Finally, we generated PRO-seq metagene profiles to visualize Pol II density across genes divided by pause density (Fig. 3c). For this, we selected a set of genes with limited variation in gene body density, but large variations in pause density, and little correlation between the two (Supplementary Fig. 4c, d). While genes with higher pausing enrich more Pol II within the early gene body in NELF RNAi +FP, the overall pattern of this enrichment is similar for all pausing classes, consistent with the global nature of this phenotype.

We have additionally verified that a gene’s response to NELF-depletion (DMSO condition) has little relationship to the quantity of abnormal Pol II density observed following FP treatment (Supplementary Fig. 4e, f).
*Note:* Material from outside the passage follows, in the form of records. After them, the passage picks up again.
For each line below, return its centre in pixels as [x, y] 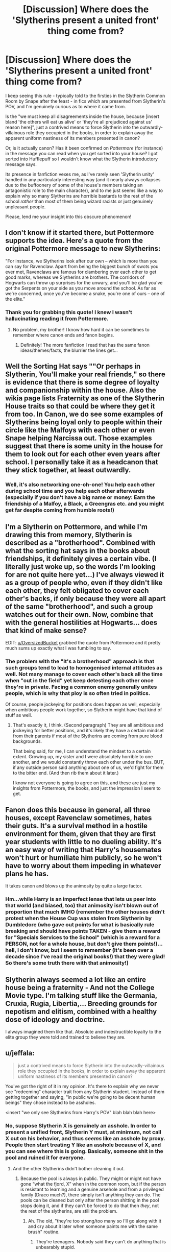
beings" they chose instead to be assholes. [51, 1102]
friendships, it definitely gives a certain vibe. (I [81, 558]
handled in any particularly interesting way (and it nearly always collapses [83, 179]
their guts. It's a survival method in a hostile [77, 826]
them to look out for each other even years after [83, 454]
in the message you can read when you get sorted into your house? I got [82, 153]
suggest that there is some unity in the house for [84, 446]
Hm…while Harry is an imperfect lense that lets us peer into [81, 899]
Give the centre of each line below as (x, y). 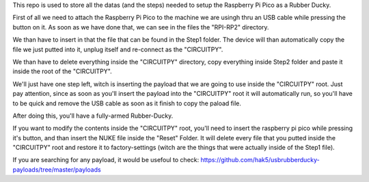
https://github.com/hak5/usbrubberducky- (260, 160)
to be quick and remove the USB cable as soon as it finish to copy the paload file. (127, 103)
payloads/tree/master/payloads (57, 169)
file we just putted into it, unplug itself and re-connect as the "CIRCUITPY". (118, 49)
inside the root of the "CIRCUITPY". (62, 71)
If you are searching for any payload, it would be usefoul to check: (106, 160)
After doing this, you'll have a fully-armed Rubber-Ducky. (93, 116)
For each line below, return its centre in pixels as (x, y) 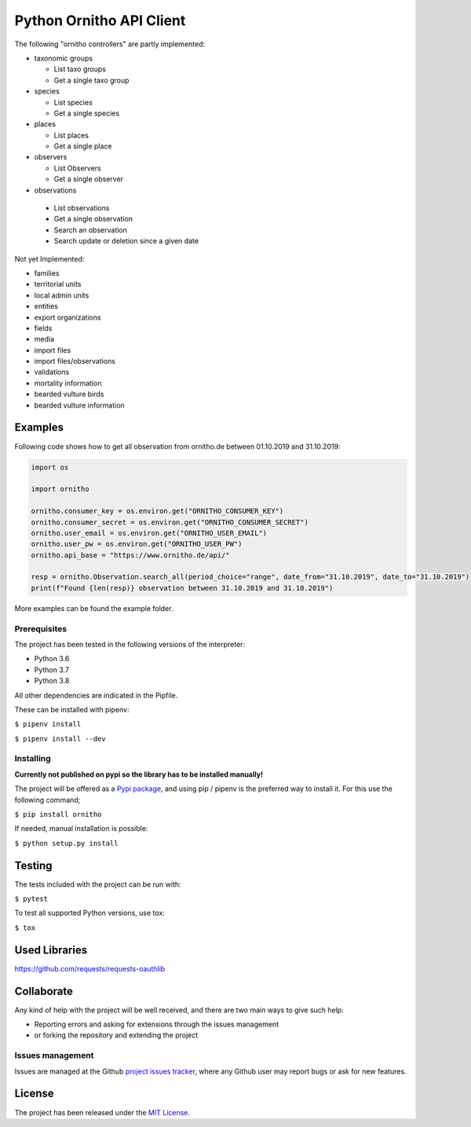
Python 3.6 (52, 659)
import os (50, 467)
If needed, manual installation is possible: (81, 829)
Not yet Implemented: (49, 258)
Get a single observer (89, 179)
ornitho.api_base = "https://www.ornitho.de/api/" (131, 555)
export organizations (68, 317)
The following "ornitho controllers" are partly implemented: (110, 44)

Our analyses here show that in NELF-depleted cells, the abnormal Pol II density seen within the early gene body after FP treatment is not predicted by the density of Pol II that had been in that region before FP treatment, but instead by the Pol II that had been in the upstream pause region. This would be expected if those Pol II complexes were “leaking” downstream in the absence of NELF and Cdk9. Interestingly, highly paused genes, which have much higher initiation rates than pause release rates, still have sufficient Cdk9 to prevent the abnormal accumulation of Pol II in NELF RNAi (DMSO) cells; it’s only when both NELF and Cdk9 activity are reduced that we see the abnormal early gene body density (Figs. 2f, g and 3c).

Without NELF, Pol II can enter the gene body without Cdk9, but is unable complete gene transcription

We reasoned that many of our observations above could be explained if these NELF-depleted Drosophila cells were responding to Cdk9 inhibition in the same manner as the NELF-lacking fission yeast Schizosaccharomyces pombe, which we previously characterized25. In that study, we used PRO-seq to monitor transcription at various time points following Cdk9 kinase inhibition, and we found that in S. pombe, unlike in mammals or Drosophila, Pol II continues to enter the gene body in the absence of Cdk9 activity, but that these polymerase complexes have reduced elongation rates – a phenotype consistent with a critical role for Cdk9 in elongation complex assembly20,45,46,47. If our NELF-depleted Drosophila cells were recapitulating the S. pombe response, this would indicate that the presence of NELF in Drosophila prevents gene body entry in the absence of Cdk9 activity.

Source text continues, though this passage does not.